Древо познания в середине картины затухло и теперь стало не более чем великой разлапистой тенью. Поистине, как и говорил старик, примечательная работа. Подойдя, Флейшер обнаружил в витраже что-то новенькое. Прямо над сегментом с пылающим мечом он заметил движение во тьме, блик на прозрачном стекле. Не уже виденные ленты с речами, но что-то плотнее, щурящее солнечный свет в сумрак.
Глаза. Вблизи казалось, что они подмигивают и меняют форму. Остроумный обман свинца и стекла, подумал он.
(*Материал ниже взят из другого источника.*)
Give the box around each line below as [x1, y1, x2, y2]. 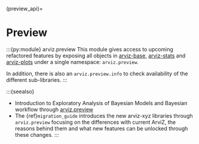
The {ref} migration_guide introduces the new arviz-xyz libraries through [14, 112, 193, 119]
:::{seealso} [6, 88, 35, 95]
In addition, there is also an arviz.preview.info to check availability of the [6, 70, 188, 77]
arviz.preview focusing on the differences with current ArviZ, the [14, 118, 176, 125]
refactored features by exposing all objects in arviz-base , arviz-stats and [6, 52, 186, 59]
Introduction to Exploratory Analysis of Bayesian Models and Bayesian [14, 99, 188, 106]
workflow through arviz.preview [14, 106, 94, 113]
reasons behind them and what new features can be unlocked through [14, 125, 188, 132]
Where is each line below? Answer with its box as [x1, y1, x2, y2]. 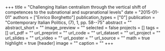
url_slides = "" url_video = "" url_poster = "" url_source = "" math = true [5, 35, 150, 41]
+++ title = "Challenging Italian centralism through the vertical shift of [5, 4, 147, 10]
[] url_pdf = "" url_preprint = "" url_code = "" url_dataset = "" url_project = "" [5, 30, 161, 35]
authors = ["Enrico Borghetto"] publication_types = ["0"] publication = [12, 15, 156, 20]
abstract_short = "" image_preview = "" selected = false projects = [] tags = [5, 25, 159, 31]
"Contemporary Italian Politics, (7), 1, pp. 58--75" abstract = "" [5, 19, 132, 25]
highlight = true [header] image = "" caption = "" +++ [5, 40, 114, 46]
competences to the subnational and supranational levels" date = [5, 9, 138, 15]
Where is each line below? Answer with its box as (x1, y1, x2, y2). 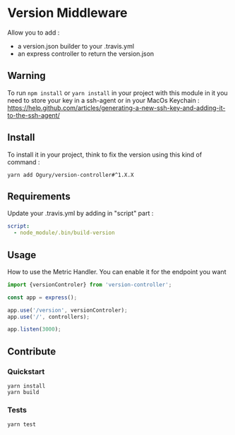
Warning (7, 70, 46, 82)
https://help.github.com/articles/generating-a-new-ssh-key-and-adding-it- (7, 104, 226, 112)
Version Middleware (7, 5, 128, 21)
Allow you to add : (7, 28, 60, 37)
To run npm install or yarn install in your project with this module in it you (7, 88, 228, 97)
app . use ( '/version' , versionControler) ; (7, 307, 128, 314)
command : (7, 157, 40, 166)
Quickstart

Придающий впечатление, будто теперь ангел-меченосец блюдет за округой из уединения в глубине чащи. Он и все остальные дожидались, когда сдвинется солнце. Дойдя до алтаря и найдя веревку, Флейшер заметил уже с дюжину глаз, спрятанных на узком стекле. Трясущимися руками потянул за дрожащую веревку, и маленькая створка жалобно прихлопнула хитро исполненные очи. Тут Флейшер осознал, что это знак, дар или предупреждение. Покинул часовню и отправился восвояси; с каждым шагом он отбрасывал фрагменты знаний старого священника, но приберег привкус его предубеждения. Единственное, что сплотилось для него в факт, — так это существование человека по имени Измаил, ведавшего о Ворре больше любого другого. Теперь насущной задачей стало найти его.